Palabras con las manos en la Universidad



Por primera vez, los alumnos sordos podrán asistir a clase en igualdad de condiciones con los oyentes. La Complutense y la Consejería de Educación pagarán los 70.000 euros que cuestan los intérpretes.

Paloma nació sorda. Entre todas las virtudes que le transmitió su madre se coló esta sordera, que ambas comparten; así que el silencio es, para Paloma, el único sonido. Sus manos son su garganta, y emplea los dedos como cuerdas vocales. No enfatiza con la entonación, sino con los ojos. Como no ha conocido otra cosa, nunca se ha hecho preguntas. Salvo esa vez, tan niña, en que descubrió que había diferencias entre ella y los otros. Su madre le explicó y se sintió triste, pero no derrotada.

Fue al colegio, donde tuvo intérpretes de signos, su idioma; aprendió a hablar de forma deslumbrante para no haber escuchado nunca una palabra. Luego, también con ayuda del intérprete, pasó con brillantez por el instituto, y allí decidió estudiar Fisioterapia. Tiene 18 años y no ha perdido un curso. Y desde octubre es una más de los 100.000 alumnos de la Universidad Complutense.

Pero el salto a la facultad le está dando problemas, porque los intérpretes, le dicen, son muy caros -unos 9.000 euros por alumno y año-, y la Universidad, le dicen, no tiene recursos para pagar los que ella y otro puñado de alumnos necesitan. Así pues, desde que comenzó el curso no ha podido asistir a clase.

Bueno, ir sí va, pero no se entera de nada. Lee los labios, pero no a la velocidad con la que un profesor explica; y menos si éste pasea de un lado al otro del aula. Así que lo único que le queda es pedir a otros compañeros oyentes los apuntes, y estudiar, sola. "Entre otras cosas -explica-, quiero ir a la Universidad para divertirme y hacer amigos; pero así, aislada, no hay modo".

Federación de Sordos. Paloma no desesperó. Escribió cartas a los periódicos, concertó reuniones y, junto a otros muchachos, algunos estudiantes de la Politécnica y la UNED, aunó fuerzas a través de la Federación de Sordos de Madrid. En la recientemente creada Oficina de Atención a los Discapacitados de la Complutense le dijeron que no había dinero; luego acudió a la Consejería de Educación, donde le contestaron lo mismo. Pero en ambos sitios la trataron con cariño, confiesa, y le prometieron hacer lo posible por hallar los 70.000 euros, poco más de once millones de pesetas, que, según explica la Federación de Sordos, hacen falta para pagar seis intérpretes.

En las últimas semanas, la Universidad y la Consejería han hablado, y parece que el asunto va a resolverse.

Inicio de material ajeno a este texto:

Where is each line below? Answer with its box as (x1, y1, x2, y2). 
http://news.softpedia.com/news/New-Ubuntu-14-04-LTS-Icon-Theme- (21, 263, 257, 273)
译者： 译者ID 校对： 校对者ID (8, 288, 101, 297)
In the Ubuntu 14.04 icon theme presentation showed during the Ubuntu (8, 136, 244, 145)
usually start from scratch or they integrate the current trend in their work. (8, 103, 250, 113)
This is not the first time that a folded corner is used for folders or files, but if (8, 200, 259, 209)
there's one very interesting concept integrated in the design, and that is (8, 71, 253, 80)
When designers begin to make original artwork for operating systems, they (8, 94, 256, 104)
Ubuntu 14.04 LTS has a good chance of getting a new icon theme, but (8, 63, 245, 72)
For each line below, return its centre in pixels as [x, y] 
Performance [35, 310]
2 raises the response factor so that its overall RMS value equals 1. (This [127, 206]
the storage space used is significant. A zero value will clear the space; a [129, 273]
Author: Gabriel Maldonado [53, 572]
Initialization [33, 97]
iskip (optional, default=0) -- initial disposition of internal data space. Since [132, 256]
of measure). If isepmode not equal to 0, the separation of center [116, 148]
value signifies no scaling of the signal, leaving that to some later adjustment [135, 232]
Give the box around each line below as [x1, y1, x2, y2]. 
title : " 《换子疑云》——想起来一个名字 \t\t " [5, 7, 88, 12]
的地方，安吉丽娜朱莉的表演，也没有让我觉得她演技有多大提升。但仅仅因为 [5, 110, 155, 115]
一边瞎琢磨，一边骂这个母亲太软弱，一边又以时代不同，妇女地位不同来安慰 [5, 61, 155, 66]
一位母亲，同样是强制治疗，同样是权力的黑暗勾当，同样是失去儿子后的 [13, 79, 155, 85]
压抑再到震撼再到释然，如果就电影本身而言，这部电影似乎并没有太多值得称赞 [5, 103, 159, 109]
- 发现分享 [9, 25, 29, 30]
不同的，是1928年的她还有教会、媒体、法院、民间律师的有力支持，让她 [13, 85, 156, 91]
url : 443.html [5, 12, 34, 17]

LA RAZÓN ha hablado con la vicerrectora de alumnos de la Complutense, Cristina Barañano, quien hace esta declaración de intenciones: "Hemos decidido pagar. Nosotros no lo tenemos, pero vamos a hacer un esfuerzo, al menos este año; para más adelante necesitaremos patrocinadores privados o financiación pública, sobre todo si otros alumnos, motivados por esta iniciativa, que es muy cara, comienzan a sumarse".

En la Consejería de Educación también recogen el guante, y la viceconsejera, Carmen González, promete "al menos, participar en la cofinanciación de los intérpretes". González recuerda que hay una beca para discapacitados de 600 euros anuales, y Barañano añade que la Universidad, desde este año, no cobra matrícula a los discapacitados. Paloma agradece los gestos pero se pregunta qué tienen que ver los 600 euros con que ella no entienda nada en clase. Aunque está más tranquila. Había voluntad y, parece, también va a haber intérprete.

Así que Paloma está feliz. "No era justo que, después de tantos años de esfuerzo, me quedara atrás por no poder competir con el resto de compañeros en igualdad". Los muros caen, y ella promete esforzarse mucho para ser "una gran fisioterapeuta". Y para muchas cosas más. Porque su universo es exactamente igual que el de un joven de 18 años. Cada mes compra National Geographic y sueña con viajar y conocer.

Quiere salir, divertirse, conocer a alguien, formar una familia. ¿Con otro sordo o con un oyente? "Con alguien a quien ame y que me ame a mí. ¿Qué importa si oye?".

En las próximas semanas, explica la vicerrectora de la Complutense, se formará a los intérpretes y se darán clases especiales a los profesores para que aprendan a convivir con una alumna sorda. Paloma podrá ir a clase como cualquiera. Y, aunque con más dificultades -los sordos sólo manejan la mitad del vocabulario de los oyentes-, estudiará y hará exámenes. Y será una más; es lo único que pide.